A structured set of objections, weighed in public.

Desk editor's note, referee report, simulated authors' rebuttal, and a circularity audit. Tearing a paper down is the easy half of reading it; the pith above is the substance, this is the friction.

Referee Report

2 major / 2 minor

Summary. The manuscript proposes Dual-Stream MLP (DS-MLP) for CTR prediction. It employs knowledge distillation to transfer explicit feature-interaction capacity from an auxiliary stream into a main MLP, while a parallel MLP captures implicit interactions; two alignment strategies are introduced to balance the streams. The final deployed model is a standard MLP that is reported to reach state-of-the-art performance on three standard benchmarks while remaining computationally efficient.

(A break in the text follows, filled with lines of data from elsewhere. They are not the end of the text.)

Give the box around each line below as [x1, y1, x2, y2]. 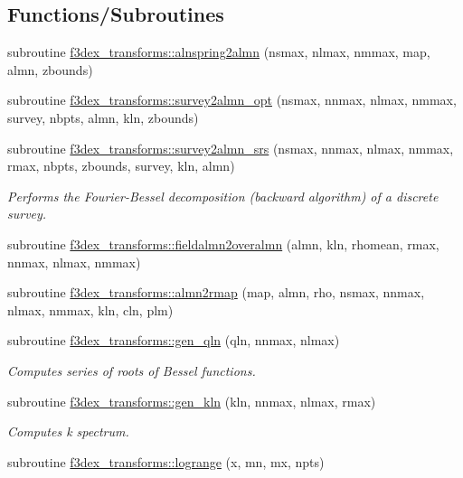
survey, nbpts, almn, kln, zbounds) [7, 108, 199, 127]
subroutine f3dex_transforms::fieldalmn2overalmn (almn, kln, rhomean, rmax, [7, 234, 439, 253]
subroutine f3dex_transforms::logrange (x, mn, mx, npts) [7, 452, 325, 471]
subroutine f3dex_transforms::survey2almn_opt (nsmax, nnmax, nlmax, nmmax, [7, 90, 457, 109]
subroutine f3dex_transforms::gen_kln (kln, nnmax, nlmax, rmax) [7, 391, 376, 410]
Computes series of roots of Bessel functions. [7, 361, 256, 380]
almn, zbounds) [7, 60, 93, 79]
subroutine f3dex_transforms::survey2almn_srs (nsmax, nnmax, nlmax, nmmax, [7, 138, 454, 157]
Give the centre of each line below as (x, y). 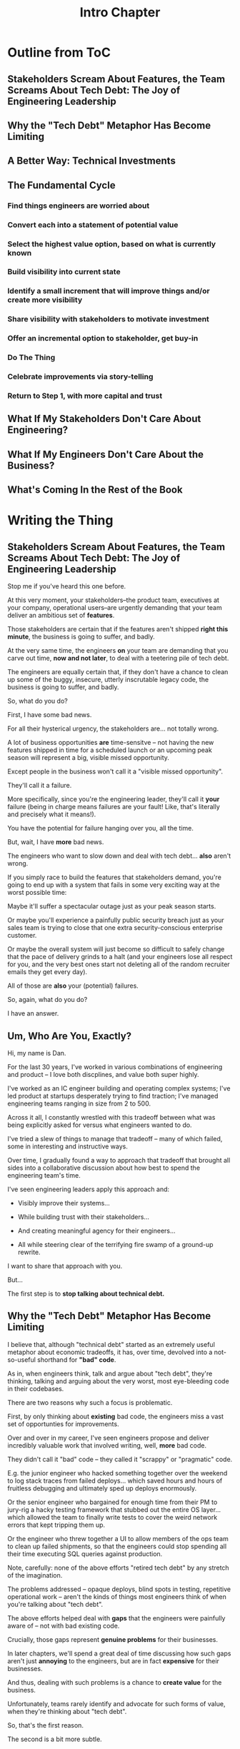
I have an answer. (33, 1013)
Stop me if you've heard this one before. (67, 586)
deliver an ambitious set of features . (61, 616)
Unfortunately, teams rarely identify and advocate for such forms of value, (116, 1703)
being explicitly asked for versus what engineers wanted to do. (100, 1125)
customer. (22, 936)
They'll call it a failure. (40, 786)
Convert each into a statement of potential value (93, 224)
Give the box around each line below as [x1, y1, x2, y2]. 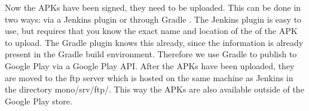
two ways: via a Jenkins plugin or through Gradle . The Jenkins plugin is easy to [5, 13, 302, 25]
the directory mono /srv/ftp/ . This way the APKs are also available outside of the [5, 83, 304, 95]
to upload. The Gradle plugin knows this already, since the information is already [5, 36, 304, 48]
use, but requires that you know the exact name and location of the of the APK [5, 24, 298, 37]
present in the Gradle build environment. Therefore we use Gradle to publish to [5, 48, 297, 60]
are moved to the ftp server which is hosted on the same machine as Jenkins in [5, 71, 293, 84]
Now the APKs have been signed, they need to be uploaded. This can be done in [5, 1, 301, 13]
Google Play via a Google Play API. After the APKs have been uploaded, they [5, 59, 295, 72]
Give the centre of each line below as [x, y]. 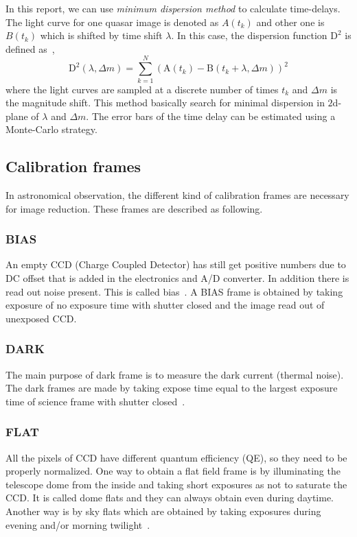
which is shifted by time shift [101, 35]
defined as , [30, 48]
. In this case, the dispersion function [249, 35]
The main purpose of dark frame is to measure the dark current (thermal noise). [175, 374]
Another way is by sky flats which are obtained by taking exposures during [163, 511]
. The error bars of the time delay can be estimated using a [211, 116]
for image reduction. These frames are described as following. [134, 208]
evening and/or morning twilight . [78, 524]
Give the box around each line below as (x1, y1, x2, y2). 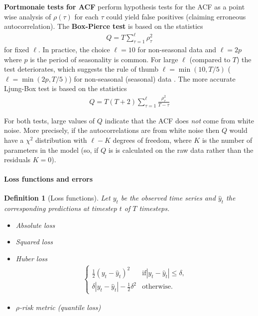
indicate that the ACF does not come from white (105, 115, 255, 125)
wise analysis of (4, 11, 51, 21)
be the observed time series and (121, 193, 216, 203)
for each (74, 11, 99, 21)
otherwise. (142, 283, 173, 291)
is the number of (202, 134, 253, 145)
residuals (4, 154, 31, 165)
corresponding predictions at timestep (4, 203, 117, 213)
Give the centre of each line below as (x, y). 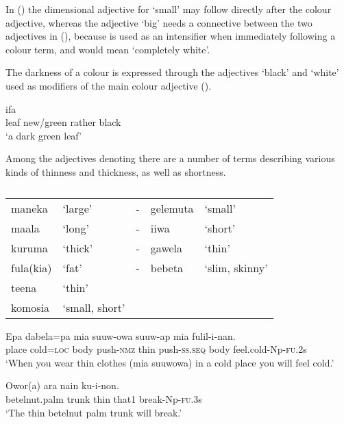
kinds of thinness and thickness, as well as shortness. (116, 171)
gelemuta (172, 208)
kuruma (29, 248)
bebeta (167, 267)
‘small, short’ (94, 307)
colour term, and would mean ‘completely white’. (108, 49)
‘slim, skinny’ (236, 267)
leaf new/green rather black (63, 122)
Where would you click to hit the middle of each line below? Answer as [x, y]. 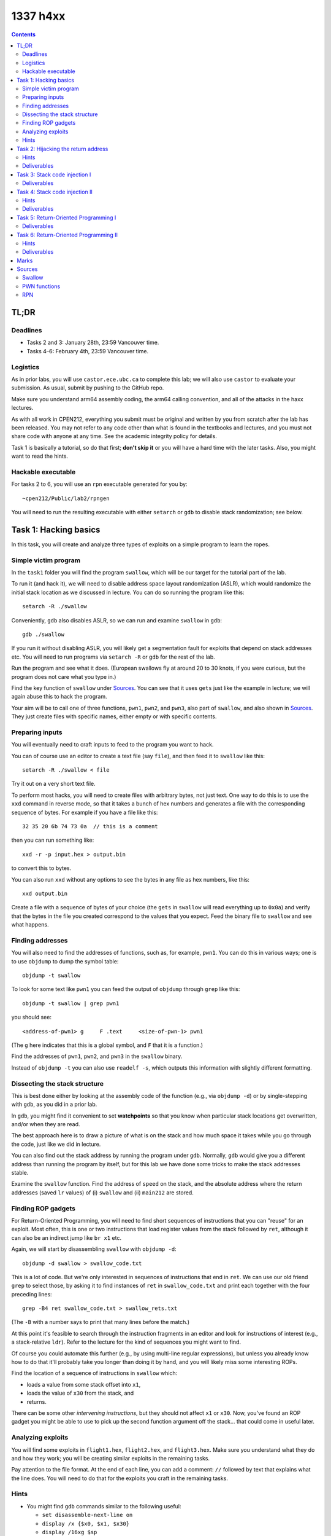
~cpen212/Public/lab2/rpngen [66, 498]
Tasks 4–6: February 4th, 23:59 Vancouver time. [88, 351]
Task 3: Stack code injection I [54, 174]
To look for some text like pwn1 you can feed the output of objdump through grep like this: [126, 989]
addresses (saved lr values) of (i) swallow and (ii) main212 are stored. [103, 1193]
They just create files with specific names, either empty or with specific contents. [114, 716]
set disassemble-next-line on [87, 1515]
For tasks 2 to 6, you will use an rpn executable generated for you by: [99, 484]
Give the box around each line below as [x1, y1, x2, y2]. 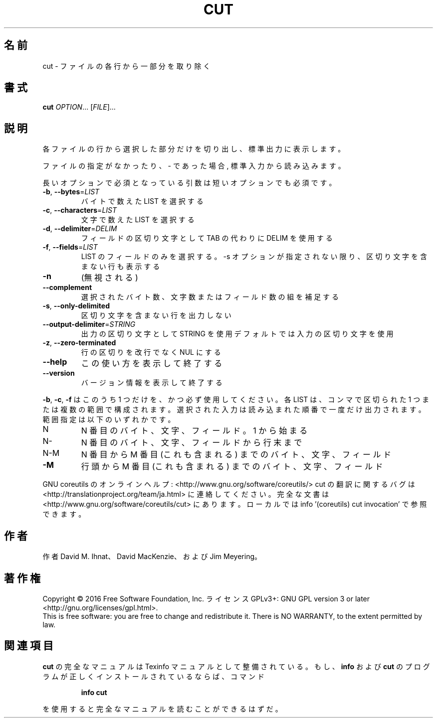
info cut [81, 688, 107, 697]
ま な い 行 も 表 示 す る [81, 262, 160, 271]
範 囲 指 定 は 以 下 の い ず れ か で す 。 [42, 415, 175, 424]
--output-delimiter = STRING [42, 320, 136, 329]
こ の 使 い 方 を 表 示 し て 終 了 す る [81, 358, 222, 369]
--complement [42, 283, 92, 292]
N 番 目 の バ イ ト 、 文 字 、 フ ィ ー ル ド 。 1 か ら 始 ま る [81, 426, 308, 436]
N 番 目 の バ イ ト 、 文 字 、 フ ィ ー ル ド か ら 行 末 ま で [81, 437, 302, 448]
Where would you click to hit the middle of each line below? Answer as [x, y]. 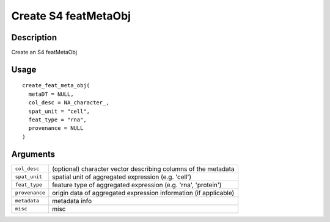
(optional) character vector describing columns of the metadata [143, 169]
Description [34, 38]
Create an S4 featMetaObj [44, 52]
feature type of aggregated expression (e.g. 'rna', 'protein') [137, 185]
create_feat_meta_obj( [56, 86]
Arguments [33, 154]
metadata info [72, 201]
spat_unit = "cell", [59, 111]
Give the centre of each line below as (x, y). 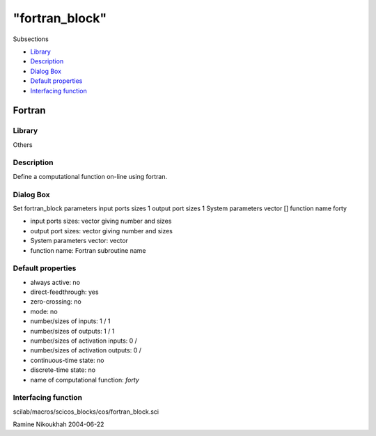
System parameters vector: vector (79, 241)
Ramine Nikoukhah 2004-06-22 (58, 424)
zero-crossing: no (56, 302)
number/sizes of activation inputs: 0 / (84, 341)
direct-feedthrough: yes (64, 292)
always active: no (55, 282)
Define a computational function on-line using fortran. (90, 176)
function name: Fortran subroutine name (88, 250)
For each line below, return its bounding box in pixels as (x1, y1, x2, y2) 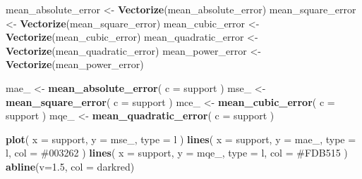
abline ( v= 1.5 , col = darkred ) (6, 159, 135, 173)
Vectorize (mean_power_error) (6, 57, 144, 72)
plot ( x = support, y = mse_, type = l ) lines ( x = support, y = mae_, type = (6, 131, 356, 146)
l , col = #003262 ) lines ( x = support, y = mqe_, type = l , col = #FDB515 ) (6, 145, 348, 160)
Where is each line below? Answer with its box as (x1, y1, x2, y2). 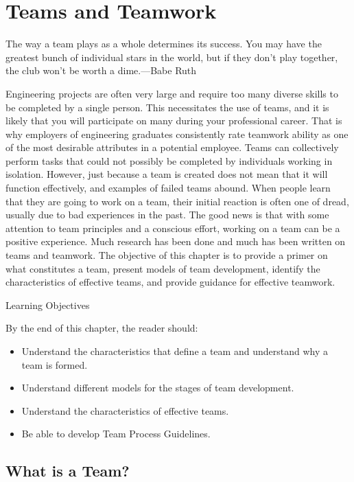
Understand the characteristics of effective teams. (21, 403, 229, 417)
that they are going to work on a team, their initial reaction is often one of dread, (5, 194, 349, 208)
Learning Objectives (5, 297, 90, 312)
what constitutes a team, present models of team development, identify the (5, 261, 320, 275)
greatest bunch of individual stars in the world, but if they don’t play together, (5, 49, 338, 64)
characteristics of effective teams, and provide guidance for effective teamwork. (5, 275, 335, 289)
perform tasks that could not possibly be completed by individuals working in (5, 153, 333, 168)
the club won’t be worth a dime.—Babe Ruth (5, 63, 197, 78)
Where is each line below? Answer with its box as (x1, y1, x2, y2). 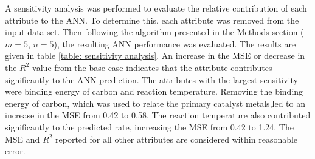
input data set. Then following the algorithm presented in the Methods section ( (5, 25, 304, 38)
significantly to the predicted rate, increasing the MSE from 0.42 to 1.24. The (5, 120, 294, 133)
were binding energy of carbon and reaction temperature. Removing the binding (5, 85, 303, 98)
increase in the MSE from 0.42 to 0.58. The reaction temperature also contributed (5, 109, 311, 121)
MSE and (5, 132, 40, 145)
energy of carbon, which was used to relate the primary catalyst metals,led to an (5, 96, 305, 109)
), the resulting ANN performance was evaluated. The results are (54, 37, 296, 50)
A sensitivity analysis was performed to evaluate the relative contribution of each (5, 2, 307, 14)
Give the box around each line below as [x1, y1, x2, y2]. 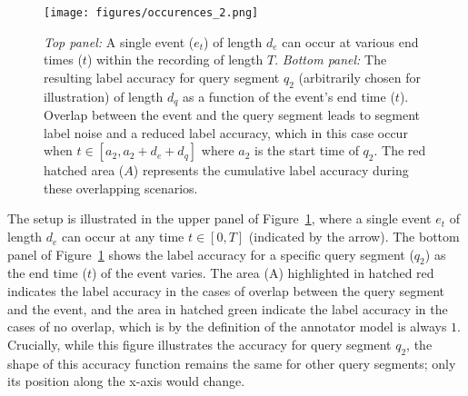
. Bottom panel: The [274, 50, 387, 69]
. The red [373, 141, 426, 160]
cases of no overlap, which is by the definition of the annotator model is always [7, 317, 447, 336]
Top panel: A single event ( [44, 32, 194, 51]
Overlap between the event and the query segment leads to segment [44, 105, 421, 124]
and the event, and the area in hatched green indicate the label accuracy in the [7, 299, 448, 318]
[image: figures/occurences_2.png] [44, 6, 259, 19]
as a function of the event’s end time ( [182, 86, 395, 105]
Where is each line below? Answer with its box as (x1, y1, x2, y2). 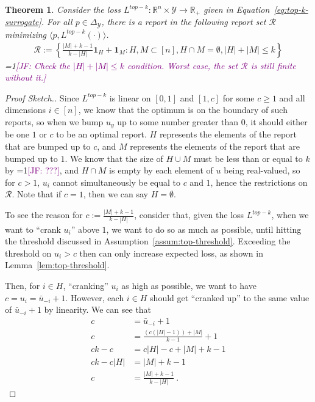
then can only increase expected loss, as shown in (79, 246, 263, 259)
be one (5, 128, 30, 141)
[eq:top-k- (274, 3, 308, 15)
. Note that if (12, 188, 62, 200)
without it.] (5, 71, 46, 84)
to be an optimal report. (56, 128, 147, 141)
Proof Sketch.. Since (5, 91, 79, 104)
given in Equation (204, 3, 270, 15)
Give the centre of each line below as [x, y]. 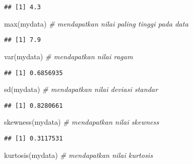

Significance. If the distillation successfully embeds explicit interaction modeling into the main MLP and the alignment losses demonstrably prevent stream dominance, the result would show that complex dual-stream architectures can be reduced to a single vanilla MLP at inference time. This would offer a scalable, low-overhead alternative for large-scale recommendation systems and could shift practice away from explicit interaction modules.

major comments (2)
  1. [Abstract and §4] Abstract and §4 (Experiments): the headline claim that distillation consolidates explicit interaction capacity into the final MLP (so that no explicit module is needed at deployment) is load-bearing, yet the provided text supplies no ablation that isolates the teacher stream (e.g., main MLP trained without distillation loss or without the explicit teacher). Without such controls it is impossible to rule out that reported gains arise from ordinary hyper-parameter search rather than the proposed consolidation mechanism.
  2. [§3.2] §3.2 (Alignment strategies): the two alignment losses are presented as necessary to prevent one stream from dominating, but no quantitative diagnostics (loss curves, contribution ratios, or intermediate prediction metrics) are referenced that would confirm balanced contribution; this leaves the second major design claim unsupported by visible evidence.
minor comments (2)
  1. [Abstract] The abstract states that code is released at a GitHub link; the repository should be checked for reproducibility of the three-benchmark results before final acceptance.
  2. [§3.2] Notation for the two alignment losses (Eqs. in §3.2) should be made consistent with the overall training objective in §3.3 to avoid reader confusion.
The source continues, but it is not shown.